The Three-Page Rule for the On-Call Mental Model
The mental model that fits on one page. Three pages, one each for: live state, recent deploys, escalation paths. Why three is the right number.
Page 1: live state
Page one is the current state of every service the on-call owns. The whole picture in one screen, refreshed automatically; the on-call should never be the source of staleness.
- One row per service. Latency, error rate, saturation, recent alerts; status icon for at-a-glance health.
- Auto-updated. The page refreshes itself; the on-call never maintains it; any time-decay risk means stale and untrustworthy.
- Single screen. Surfaces incidents in flight without scrolling; can be checked during the handoff call.
- Anchored to ownership. Only services this on-call rotation owns; cross-team noise belongs on someone else’s page one.
Page 2: recent deploys
Page two is every deploy in the last 4 hours: service, version, one-line description, sorted reverse-chronological. When an alert fires, page two is the first place to look because "what changed" is the most common cause of new incidents.
- Last 4 hours only. The default surface is recent; older deploys fall off; dig deeper only if the recent set does not explain.
- Service plus version plus description. Three columns; everything else is noise during an incident.
- Reverse chronological. The most recent deploy is the most likely cause; ordering matters for fast triage.
- Linked to deploy logs. One click from the row to the build log, the PR, and the rollback button; remove the friction.
Page 3: escalation paths
Page three is per-service escalation: who to page for what kind of failure.
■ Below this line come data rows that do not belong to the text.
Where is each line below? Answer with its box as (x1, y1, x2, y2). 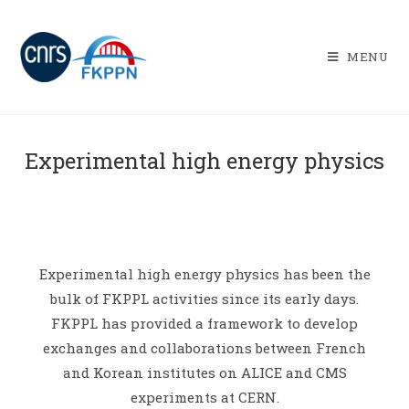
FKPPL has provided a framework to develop (51, 314, 358, 332)
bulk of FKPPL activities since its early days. (50, 289, 359, 308)
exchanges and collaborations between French (43, 339, 366, 357)
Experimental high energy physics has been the (38, 265, 371, 283)
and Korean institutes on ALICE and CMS (62, 363, 347, 382)
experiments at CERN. (130, 388, 279, 406)
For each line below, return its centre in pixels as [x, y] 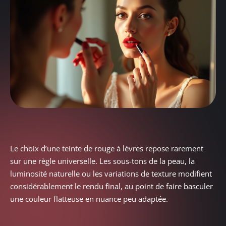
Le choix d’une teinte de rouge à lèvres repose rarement [107, 148]
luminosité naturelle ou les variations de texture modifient [111, 173]
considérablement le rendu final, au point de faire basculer [111, 186]
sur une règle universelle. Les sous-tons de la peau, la [102, 161]
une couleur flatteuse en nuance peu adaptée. [89, 199]
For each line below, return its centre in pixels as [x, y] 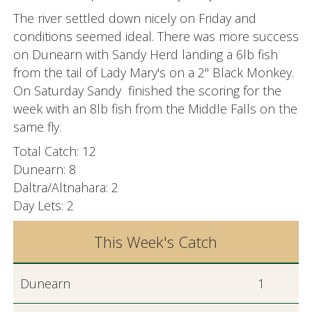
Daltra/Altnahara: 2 [65, 187]
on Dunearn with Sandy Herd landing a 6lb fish [145, 54]
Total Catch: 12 [54, 151]
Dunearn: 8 [44, 169]
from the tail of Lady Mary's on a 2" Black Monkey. [153, 72]
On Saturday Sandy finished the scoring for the [147, 91]
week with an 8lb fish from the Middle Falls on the [155, 109]
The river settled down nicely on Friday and [134, 18]
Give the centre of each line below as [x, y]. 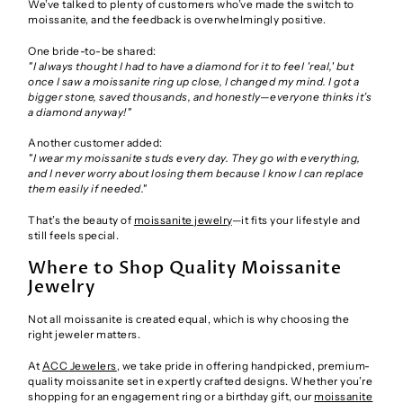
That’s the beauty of [81, 220]
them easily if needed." [88, 189]
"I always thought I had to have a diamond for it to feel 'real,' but [191, 66]
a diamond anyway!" [80, 112]
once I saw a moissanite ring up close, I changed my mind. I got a [194, 81]
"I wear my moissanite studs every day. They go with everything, [194, 158]
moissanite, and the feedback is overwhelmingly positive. [177, 19]
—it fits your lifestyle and [296, 220]

Database team for DB issues; network team for connectivity; security for credential leaks. Single source of truth, because if escalation paths live in four places, mistakes happen during incidents.
- Per-service primary contact. The team or person to page first for a given service or failure class.
- Secondary on-call plus escalation manager. Two layers of fallback; documented, not assumed.
- "Do not disturb" lists. Holiday, off-call, sabbatical; honoured during incident pages.
- Single source of truth. One canonical page; not a wiki entry, a Slack pin, and a Google doc all drifting separately.